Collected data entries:
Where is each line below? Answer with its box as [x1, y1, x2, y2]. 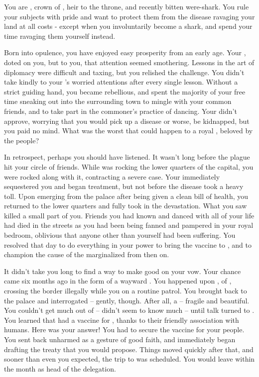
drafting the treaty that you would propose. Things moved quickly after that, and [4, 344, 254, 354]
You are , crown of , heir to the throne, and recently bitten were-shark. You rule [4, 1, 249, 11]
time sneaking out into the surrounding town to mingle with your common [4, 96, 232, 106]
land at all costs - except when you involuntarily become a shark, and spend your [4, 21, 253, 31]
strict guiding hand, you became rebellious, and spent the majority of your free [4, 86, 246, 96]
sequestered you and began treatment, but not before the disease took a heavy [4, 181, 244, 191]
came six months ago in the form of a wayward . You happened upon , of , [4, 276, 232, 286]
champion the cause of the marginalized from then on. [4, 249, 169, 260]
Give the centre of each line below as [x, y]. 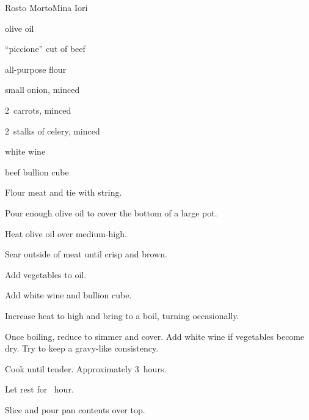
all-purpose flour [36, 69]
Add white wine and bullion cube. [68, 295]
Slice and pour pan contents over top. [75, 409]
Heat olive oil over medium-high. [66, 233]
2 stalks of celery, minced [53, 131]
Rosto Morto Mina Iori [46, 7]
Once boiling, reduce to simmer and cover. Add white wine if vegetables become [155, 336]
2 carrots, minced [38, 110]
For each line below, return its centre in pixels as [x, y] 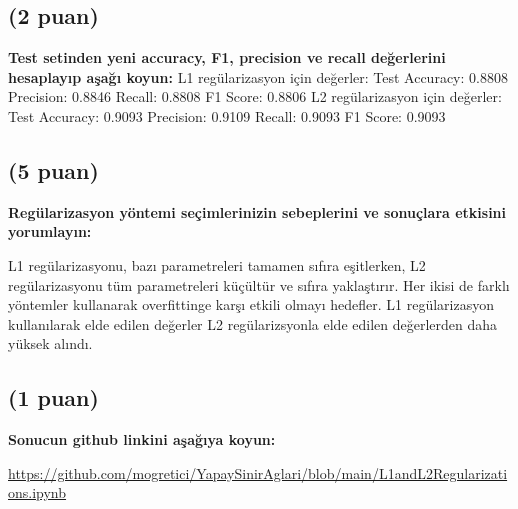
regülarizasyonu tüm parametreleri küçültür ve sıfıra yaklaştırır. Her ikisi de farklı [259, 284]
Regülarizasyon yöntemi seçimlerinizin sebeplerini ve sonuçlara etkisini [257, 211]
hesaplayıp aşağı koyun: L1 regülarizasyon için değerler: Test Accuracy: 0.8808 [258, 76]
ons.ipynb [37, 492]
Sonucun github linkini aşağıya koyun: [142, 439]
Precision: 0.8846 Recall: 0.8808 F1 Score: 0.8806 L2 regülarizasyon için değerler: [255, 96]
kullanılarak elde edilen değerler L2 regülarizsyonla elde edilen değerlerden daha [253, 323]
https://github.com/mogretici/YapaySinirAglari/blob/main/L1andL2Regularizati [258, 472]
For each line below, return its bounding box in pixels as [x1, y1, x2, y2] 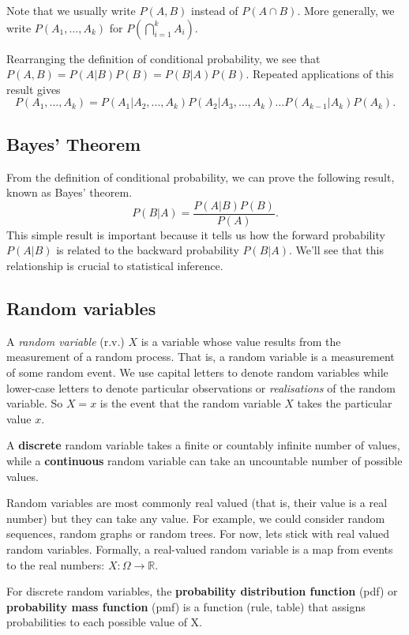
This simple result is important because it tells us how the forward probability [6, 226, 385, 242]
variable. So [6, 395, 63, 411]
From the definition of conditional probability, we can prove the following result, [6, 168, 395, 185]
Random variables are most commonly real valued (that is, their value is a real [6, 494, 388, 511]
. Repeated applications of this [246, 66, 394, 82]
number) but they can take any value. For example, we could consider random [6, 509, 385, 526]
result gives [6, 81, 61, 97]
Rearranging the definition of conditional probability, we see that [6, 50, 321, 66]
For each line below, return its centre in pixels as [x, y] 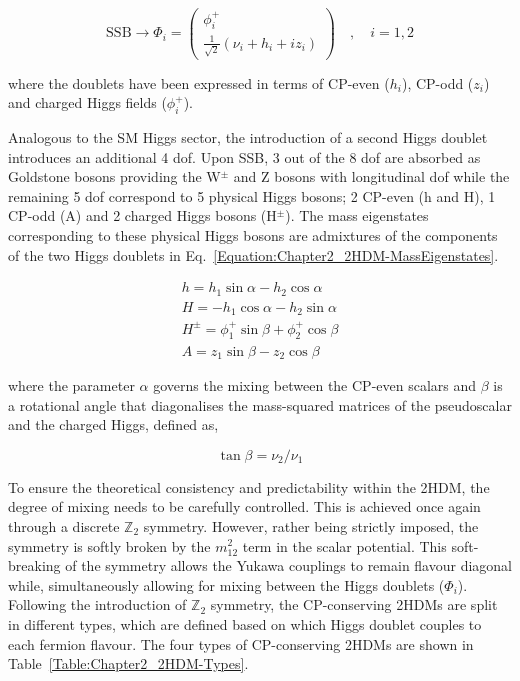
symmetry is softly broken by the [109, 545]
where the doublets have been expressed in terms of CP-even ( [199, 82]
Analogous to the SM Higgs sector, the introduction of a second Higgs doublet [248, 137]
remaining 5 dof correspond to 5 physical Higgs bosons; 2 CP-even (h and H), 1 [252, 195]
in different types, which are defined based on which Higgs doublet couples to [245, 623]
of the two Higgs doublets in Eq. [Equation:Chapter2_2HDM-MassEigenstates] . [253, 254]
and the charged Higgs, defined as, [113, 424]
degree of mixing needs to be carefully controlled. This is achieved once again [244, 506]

* [Exercise requirements]: Your task is to collect every line above that contains the word "become".

* [Task output]:
land at all costs - except when you involuntarily become a shark, and spend your [4, 21, 253, 31]
Once boiling, reduce to simmer and cover. Add white wine if vegetables become [155, 336]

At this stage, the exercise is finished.